*SOURCE RECORDS:*
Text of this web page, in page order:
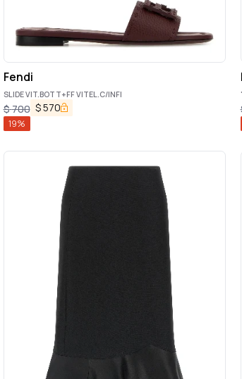
Fendi
SLIDE VIT.BOTT+FF VITEL.C/INFI
$700 $570
19%
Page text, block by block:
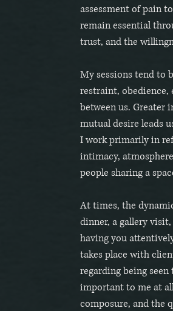
assessment of pain
remain essential
trust, and the
My sessions tend to
restraint, obedience,
between us. Greater
mutual desire leads
I work primarily in
intimacy,
people sharing a
At times, the
dinner, a gallery
having you
takes place with
regarding being
important to me at
composure, and the
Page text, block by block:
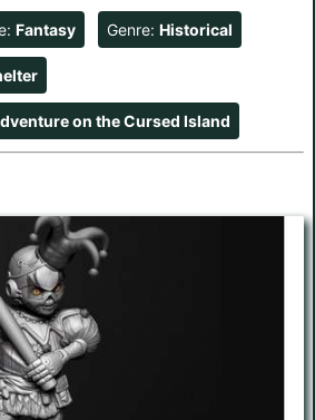
Fantasy Genre: Historical
on the Cursed Island
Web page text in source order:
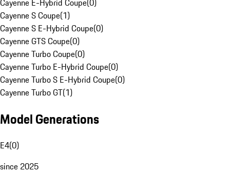
Cayenne E-Hybrid Coupe(0)
Cayenne S Coupe(1)
Cayenne S E-Hybrid Coupe(0)
Cayenne GTS Coupe(0)
Cayenne Turbo Coupe(0)
Cayenne Turbo E-Hybrid Coupe(0)
Cayenne Turbo S E-Hybrid Coupe(0)
Cayenne Turbo GT(1)
Model Generations
E4(0)
since 2025
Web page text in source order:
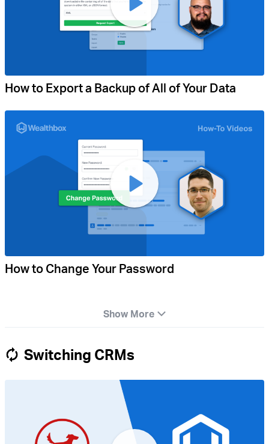
How to Export a Backup of All of Your Data
How to Change Your Password
Show More
Switching CRMs
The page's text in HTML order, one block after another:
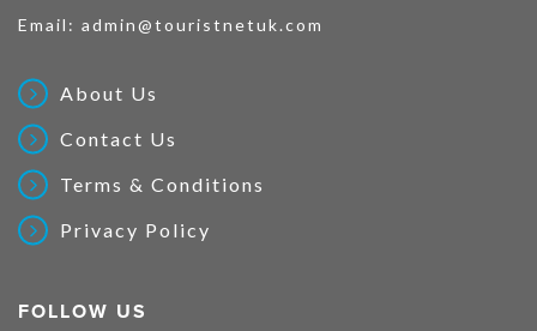
Email: admin@touristnetuk.com
About Us
Contact Us
Terms & Conditions
Privacy Policy
FOLLOW US
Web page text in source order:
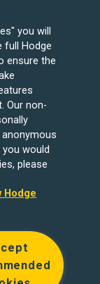
Bank
Wales (No.
Regulation
Authority
registration
Central
and
products.
you will
full Hodge
ensure the
Our non-
would
please
Hodge
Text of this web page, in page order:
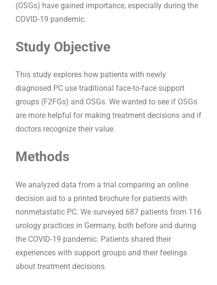
(OSGs) have gained importance, especially during the
COVID-19 pandemic.
Study Objective
This study explores how patients with newly
diagnosed PC use traditional face-to-face support
groups (F2FGs) and OSGs. We wanted to see if OSGs
are more helpful for making treatment decisions and if
doctors recognize their value.
Methods
We analyzed data from a trial comparing an online
decision aid to a printed brochure for patients with
nonmetastatic PC. We surveyed 687 patients from 116
urology practices in Germany, both before and during
the COVID-19 pandemic. Patients shared their
experiences with support groups and their feelings
about treatment decisions.
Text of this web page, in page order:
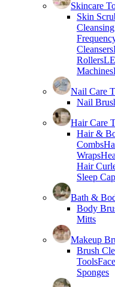
Skincare
Skin
Cleansers
Rollers
Machines
Nail Care
Nail
Hair Care
Hair &
Combs
Wraps
Hair
Sleep
Bath &
Body
Mitts
Makeup
Brush
Tools
Sponges
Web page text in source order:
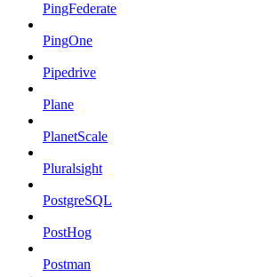
PingFederate
PingOne
Pipedrive
Plane
PlanetScale
Pluralsight
PostgreSQL
PostHog
Postman
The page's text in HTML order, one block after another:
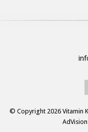
© Copyright 2026 Vitamin
AdVision
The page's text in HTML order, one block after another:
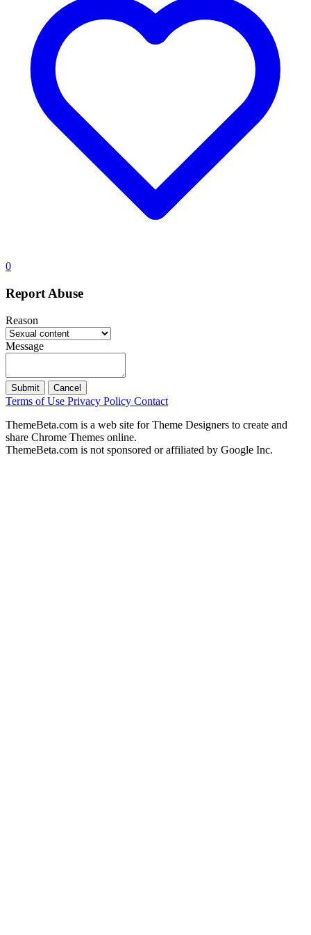
0
Report Abuse
Reason
Message
Submit Cancel
Terms of Use Privacy Policy Contact
ThemeBeta.com is a web site for Theme Designers to create and
share Chrome Themes online.
ThemeBeta.com is not sponsored or affiliated by Google Inc.
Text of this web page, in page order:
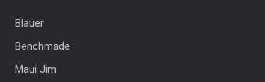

*WHAT TO PRODUCE:* For this exercise, return the material word for word and drop each image.

*REPLY:*
Text of this web page, in page order:
Fendi
SLIDE VIT.BOTT+FF VITEL.C/INFI
$700 $570
19%
Page text, block by block:
assessment of pain
remain essential
trust, and the
My sessions tend to
restraint, obedience,
between us. Greater
mutual desire leads
I work primarily in
intimacy,
people sharing a
At times, the
dinner, a gallery
having you
takes place with
regarding being
important to me at
composure, and the
Page text, block by block:
Fantasy Genre: Historical
on the Cursed Island
Web page text in source order:
Cayenne E-Hybrid Coupe(0)
Cayenne S Coupe(1)
Cayenne S E-Hybrid Coupe(0)
Cayenne GTS Coupe(0)
Cayenne Turbo Coupe(0)
Cayenne Turbo E-Hybrid Coupe(0)
Cayenne Turbo S E-Hybrid Coupe(0)
Cayenne Turbo GT(1)
Model Generations
E4(0)
since 2025
Web page text in source order:
How to Export a Backup of All of Your Data
How to Change Your Password
Show More
Switching CRMs
The page's text in HTML order, one block after another:
Email: admin@touristnetuk.com
About Us
Contact Us
Terms & Conditions
Privacy Policy
FOLLOW US
Web page text in source order:
Bank
Wales (No.
Regulation
Authority
registration
Central
and
products.
you will
full Hodge
ensure the
Our non-
would
please
Hodge
Text of this web page, in page order:
(OSGs) have gained importance, especially during the
COVID-19 pandemic.
Study Objective
This study explores how patients with newly
diagnosed PC use traditional face-to-face support
groups (F2FGs) and OSGs. We wanted to see if OSGs
are more helpful for making treatment decisions and if
doctors recognize their value.
Methods
We analyzed data from a trial comparing an online
decision aid to a printed brochure for patients with
nonmetastatic PC. We surveyed 687 patients from 116
urology practices in Germany, both before and during
the COVID-19 pandemic. Patients shared their
experiences with support groups and their feelings
about treatment decisions.
Text of this web page, in page order:
Skincare
Skin
Cleansers
Rollers
Machines
Nail Care
Nail
Hair Care
Hair &
Combs
Wraps
Hair
Sleep
Bath &
Body
Mitts
Makeup
Brush
Tools
Sponges
Web page text in source order:
PingFederate
PingOne
Pipedrive
Plane
PlanetScale
Pluralsight
PostgreSQL
PostHog
Postman
The page's text in HTML order, one block after another:
© Copyright 2026 Vitamin
AdVision
The page's text in HTML order, one block after another:
0
Report Abuse
Reason
Message
Submit Cancel
Terms of Use Privacy Policy Contact
ThemeBeta.com is a web site for Theme Designers to create and
share Chrome Themes online.
ThemeBeta.com is not sponsored or affiliated by Google Inc.
Text of this web page, in page order:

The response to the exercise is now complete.